Brief: Find the line in the entries below that contains "References [9, 934, 47, 943]". Repeat it exactly, and every line after it through the line that contains "Main features for".

Data for this exercise:
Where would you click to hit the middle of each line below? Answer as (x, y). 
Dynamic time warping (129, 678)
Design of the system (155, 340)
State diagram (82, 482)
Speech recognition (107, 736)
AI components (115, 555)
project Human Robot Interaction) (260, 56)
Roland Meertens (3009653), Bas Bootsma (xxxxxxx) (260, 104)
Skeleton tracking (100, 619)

* * *

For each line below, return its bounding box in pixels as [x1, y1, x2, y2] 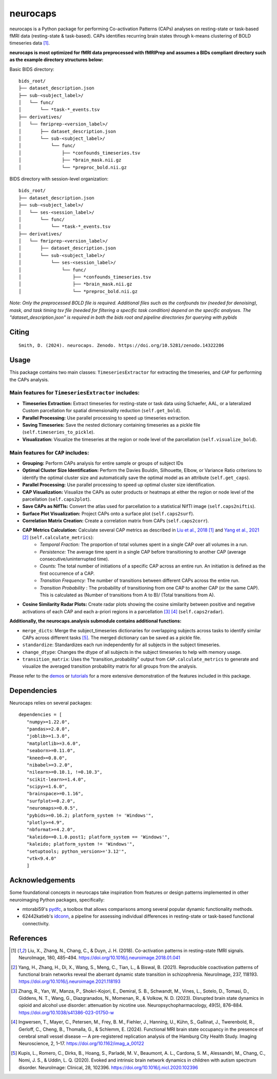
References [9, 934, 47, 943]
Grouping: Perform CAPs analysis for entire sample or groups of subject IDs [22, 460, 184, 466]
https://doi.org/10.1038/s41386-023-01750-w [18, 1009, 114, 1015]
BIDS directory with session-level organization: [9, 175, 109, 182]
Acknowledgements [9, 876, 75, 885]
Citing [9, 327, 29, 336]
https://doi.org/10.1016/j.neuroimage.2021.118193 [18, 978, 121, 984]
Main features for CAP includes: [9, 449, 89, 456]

Task output:
References [9, 934, 47, 943]
Grouping: Perform CAPs analysis for entire sample or groups of subject IDs [22, 460, 184, 466]
https://doi.org/10.1038/s41386-023-01750-w [18, 1009, 114, 1015]
BIDS directory with session-level organization: [9, 175, 109, 182]
Acknowledgements [9, 876, 75, 885]
Citing [9, 327, 29, 336]
https://doi.org/10.1016/j.neuroimage.2021.118193 [18, 978, 121, 984]
Main features for CAP includes: [9, 449, 89, 456]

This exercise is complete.